De rechtbank overweegt voorts dat zij geen enkele reden heeft om te twijfelen aan de juistheid van de verklaring van aangever. De enkele verklaring van verdachte dat geweld gebruiken niet zijn modus operandi is en hij zichzelf niet herkent in de man zoals die door aangever wordt neergezet, legt onvoldoende gewicht in de schaal om aan de verklaring van aangever te twijfelen. Te meer niet, nu de verklaring van aangever voldoende steun vindt in de verklaringen van [getuige 1] en [getuige 3]. Dat aangever de geweldshandelingen voor zichzelf heeft ingevuld, acht de rechtbank niet aannemelijk. De rechtbank betrekt bij een en ander ook de verklaring van verdachte dat hij onder invloed van cocaïne verkeerde op het moment dat hij aangever aansprak. .
Het verweer faalt ook in zoverre.

Feit 2

- proces-verbaal van aangifte van [slachtoffer 3] [5] , voor zover van belang:
Op 26 of 27 juli 2014 was ik op [adres 3] en [adres 4] te Eindhoven.

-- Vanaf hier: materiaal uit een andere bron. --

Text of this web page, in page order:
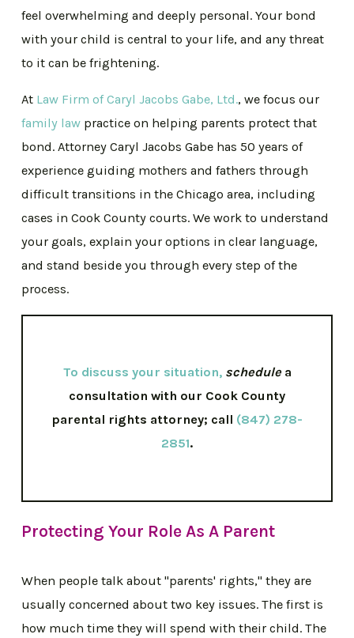
feel overwhelming and deeply personal. Your bond
with your child is central to your life, and any threat
to it can be frightening.
At Law Firm of Caryl Jacobs Gabe, Ltd., we focus our
family law practice on helping parents protect that
bond. Attorney Caryl Jacobs Gabe has 50 years of
experience guiding mothers and fathers through
difficult transitions in the Chicago area, including
cases in Cook County courts. We work to understand
your goals, explain your options in clear language,
and stand beside you through every step of the
process.
To discuss your situation, schedulea
consultation with our Cook County
parental rights attorney; call (847) 278-
2851.
Protecting Your Role As A Parent
When people talk about "parents' rights," they are
usually concerned about two key issues. The first is
how much time they will spend with their child. The
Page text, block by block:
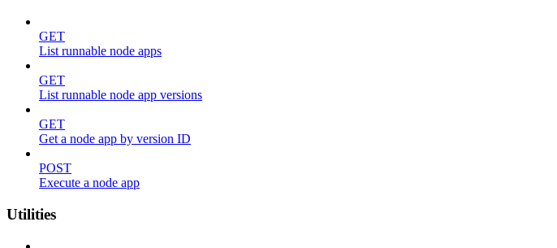
GET
List runnable node apps
GET
List runnable node app versions
GET
Get a node app by version ID
POST
Execute a node app
Utilities
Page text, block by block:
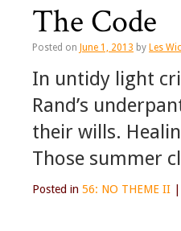
The Code
Posted on June 1, 2013 by Les
In untidy light
Rand’s
their wills.
Those summer
Posted in 56: NO THEME II
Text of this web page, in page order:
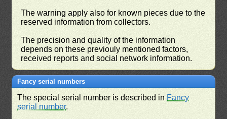
The warning apply also for known pieces due to the
reserved information from collectors.
The precision and quality of the information
depends on these previouly mentioned factors,
received reports and social network information.
Fancy serial numbers
The special serial number is described in Fancy
serial number.
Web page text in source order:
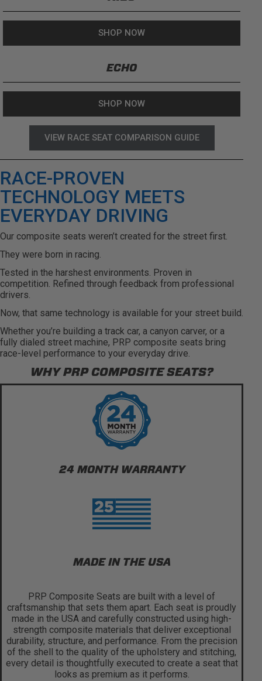
SHOP NOW
ECHO
SHOP NOW
VIEW RACE SEAT COMPARISON GUIDE
RACE-PROVEN
TECHNOLOGY MEETS
EVERYDAY DRIVING
Our composite seats weren’t created for the street first.
They were born in racing.
Tested in the harshest environments. Proven in
competition. Refined through feedback from professional
drivers.
Now, that same technology is available for your street build.
Whether you’re building a track car, a canyon carver, or a
fully dialed street machine, PRP composite seats bring
race-level performance to your everyday drive.
WHY PRP COMPOSITE SEATS?
24 MONTH WARRANTY
MADE IN THE USA
PRP Composite Seats are built with a level of
craftsmanship that sets them apart. Each seat is proudly
made in the USA and carefully constructed using high-
strength composite materials that deliver exceptional
durability, structure, and performance. From the precision
of the shell to the quality of the upholstery and stitching,
every detail is thoughtfully executed to create a seat that
looks as premium as it performs.

Ik werd aangesproken door een man die in een Volkswagen Golf reed. Ik hoorde dat de man vroeg of ik hem kon helpen. De man vertelde dat hij geen benzine meer had om naar Reusel te rijden. Hij had zijn pinpas niet bij zich en dat was een probleem. Hij vroeg of hij 15 euro kon lenen. De bestuurder gaf als onderpand het verzekeringsbewijs van de auto en een APK keuringsrapport. Ook kreeg ik het telefoonnummer van de man. Ik geloof dat de man [verdachte] heet. Ik heb de man 15 euro gegeven. Ik heb meerdere malen een app gestuurd naar de man, maar ik heb het geld niet teruggekregen.

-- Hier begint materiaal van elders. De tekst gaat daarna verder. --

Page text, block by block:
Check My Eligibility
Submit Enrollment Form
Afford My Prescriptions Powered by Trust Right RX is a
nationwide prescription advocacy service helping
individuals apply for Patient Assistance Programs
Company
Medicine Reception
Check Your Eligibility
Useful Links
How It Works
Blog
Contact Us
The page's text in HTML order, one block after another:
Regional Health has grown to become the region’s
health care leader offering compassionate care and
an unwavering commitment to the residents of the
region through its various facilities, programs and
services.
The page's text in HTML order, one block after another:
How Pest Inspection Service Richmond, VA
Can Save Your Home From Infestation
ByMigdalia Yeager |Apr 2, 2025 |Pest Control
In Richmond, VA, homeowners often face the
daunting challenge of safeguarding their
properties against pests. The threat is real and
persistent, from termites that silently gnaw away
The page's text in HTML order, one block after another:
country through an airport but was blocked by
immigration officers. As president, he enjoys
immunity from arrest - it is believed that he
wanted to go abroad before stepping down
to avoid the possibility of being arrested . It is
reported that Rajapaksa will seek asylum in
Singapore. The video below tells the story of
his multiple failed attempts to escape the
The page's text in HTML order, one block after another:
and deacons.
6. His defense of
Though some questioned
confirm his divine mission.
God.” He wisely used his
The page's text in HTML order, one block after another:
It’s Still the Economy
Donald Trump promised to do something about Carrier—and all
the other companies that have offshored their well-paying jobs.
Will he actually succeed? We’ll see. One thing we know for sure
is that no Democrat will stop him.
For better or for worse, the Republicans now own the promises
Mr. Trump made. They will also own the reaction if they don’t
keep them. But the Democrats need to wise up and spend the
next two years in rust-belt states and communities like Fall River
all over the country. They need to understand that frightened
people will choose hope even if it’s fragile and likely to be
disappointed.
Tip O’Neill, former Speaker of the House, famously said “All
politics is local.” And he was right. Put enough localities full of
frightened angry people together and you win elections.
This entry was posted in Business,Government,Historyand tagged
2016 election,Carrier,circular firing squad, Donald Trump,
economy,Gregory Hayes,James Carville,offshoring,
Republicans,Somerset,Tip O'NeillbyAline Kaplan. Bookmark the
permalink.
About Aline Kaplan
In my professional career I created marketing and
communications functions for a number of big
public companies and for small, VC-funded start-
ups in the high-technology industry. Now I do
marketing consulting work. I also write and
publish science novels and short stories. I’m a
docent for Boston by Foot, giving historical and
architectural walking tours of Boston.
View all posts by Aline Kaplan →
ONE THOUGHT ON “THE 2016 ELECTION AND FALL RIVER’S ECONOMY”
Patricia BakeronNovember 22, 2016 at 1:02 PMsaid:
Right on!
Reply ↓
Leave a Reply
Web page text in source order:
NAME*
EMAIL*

- proces-verbaal van aangifte van [slachtoffer 4] [6] , voor zover van belang:
Op dinsdag 23 juli 2014 fietste ik over [adres 5] te Eindhoven. Er kwam een auto naast mij rijden en de bestuurder vroeg of hij mij iets mocht vragen. Ik hoorde dat de bestuurder zei dat zijn auto kapot was. Er zou iets mis zijn met de stuurbekrachtiging. Hierdoor liep er remvloeistof weg. Hij vroeg of hij 15 euro mocht lenen omdat hij dit dan kon oplossen. De man reed in een blauwe Volkswagen Golf of Polo. De man vertelde mij dat hij het geld direct terug zou storten. Hij toonde mij zijn rijbewijs en hij gaf mij zijn telefoonnummer. Uit vertrouwen besloot ik de man wat geld te geven. Ik heb hem toen 20 euro gegeven. Ik heb het geld nooit terug ontvangen.
- de verklaring van de verdachte d.d. 14 augustus 2014 bij de rechter-commissaris, voor zover van belang:
Ik beken dat ik mensen heb opgelicht, in de zin zoals dat is beschreven onder feit 2. Ik heb mensen om geld gevraagd en die mensen hun geld niet terugbetaald.

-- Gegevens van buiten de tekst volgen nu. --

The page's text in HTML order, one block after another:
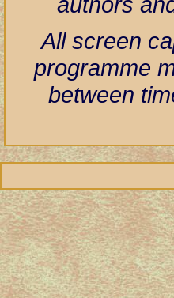
All screen
programme
between
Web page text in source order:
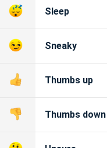
Sleep
Sneaky
Thumbs up
Thumbs down
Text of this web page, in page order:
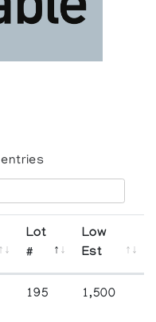
entries
Lot
#
Low
Est
195 1,500
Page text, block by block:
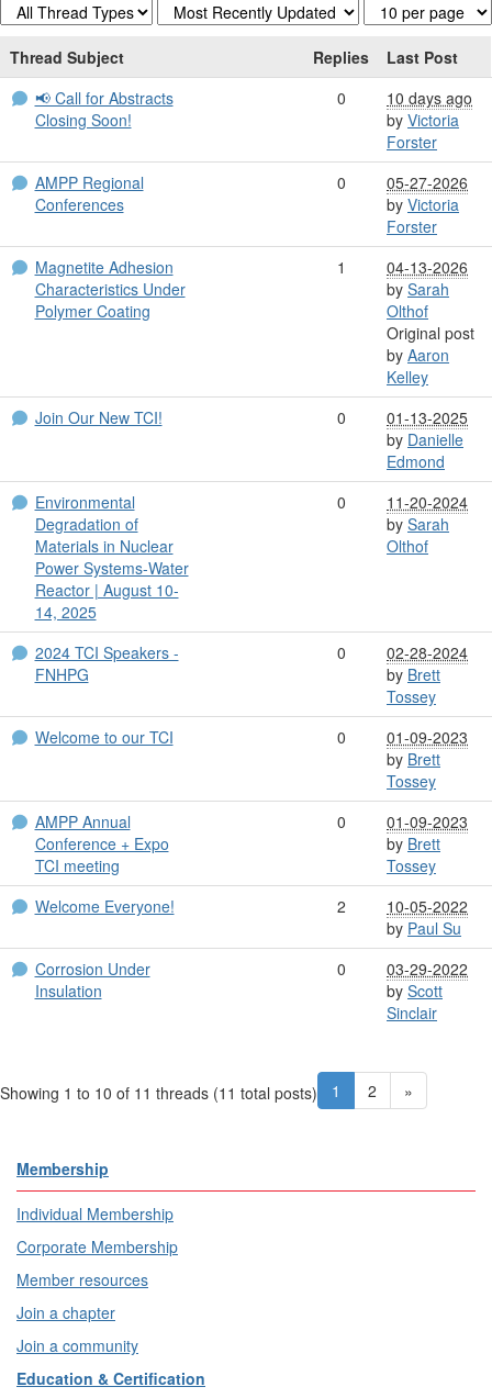
Thread Subject Replies
Last Post
📢 Call for Abstracts
Closing Soon!
0
10 days ago
by Victoria
Forster
AMPP Regional
Conferences
0
05-27-2026
by Victoria
Forster
Magnetite Adhesion
Characteristics Under
Polymer Coating
1
04-13-2026
by Sarah
Olthof
Original post
by Aaron
Kelley
Join Our New TCI!
0
01-13-2025
by Danielle
Edmond
Environmental
Degradation of
Materials in Nuclear
Power Systems-Water
Reactor | August 10-
14, 2025
0
11-20-2024
by Sarah
Olthof
2024 TCI Speakers -
FNHPG
0
02-28-2024
by Brett
Tossey
Welcome to our TCI
0
01-09-2023
by Brett
Tossey
AMPP Annual
Conference + Expo
TCI meeting
0
01-09-2023
by Brett
Tossey
Welcome Everyone!
2
10-05-2022
by Paul Su
Corrosion Under
Insulation
0
03-29-2022
by Scott
Sinclair
Showing 1 to 10 of 11 threads (11 total posts) 1 2 »
Membership
Individual Membership
Corporate Membership
Member resources
Join a chapter
Join a community
Education & Certification

Bijzondere overwegingen omtrent het bewijs
Ten aanzien van de oplichting van [slachtoffer 3] en [slachtoffer 4] voert de verdediging aan dat uit de aangiftes niet blijkt dat deze aan verdachte verweten feiten op respectievelijk 26 juli 2014 en 24 juli 2014 gepleegd zouden zijn. Nu het openbaar ministerie ervoor heeft gekozen de oplichtingen ieder afzonderlijk ten laste te leggen, dient de datum waarop het feit is gepleegd bewezen te worden verklaard en kan niet worden volstaan met het ten laste leggen van een periode waarin de oplichting zou zijn gepleegd. Verdachte moet van deze feiten dus worden vrijgesproken.,
De rechtbank acht de laste gelegde oplichting van [slachtoffer 3] en [slachtoffer 4] wel wettig en overtuigend bewezen, aangezien de data waarop deze oplichtingen zijn gepleegd, binnen de ten laste gelegde periode vallen. Het enkele feit dat deze data in de nadere feitelijke uitwerking van de oplichting van [slachtoffer 3] en [slachtoffer 4] specifiek staan genoemd, terwijl deze data in de verklaring van [slachtoffer 3] en [slachtoffer 4] niet terugkomen, staat niet in de weg aan een veroordeling van verdachte ter zake van deze feiten. Uit de bewijsmiddelen kan immers ontegenzeggelijk worden afgeleid dat de oplichting van zowel [slachtoffer 3] als van [slachtoffer 4] wel in de ten laste gelegde periode is gepleegd. Het verweer wordt dus verworpen.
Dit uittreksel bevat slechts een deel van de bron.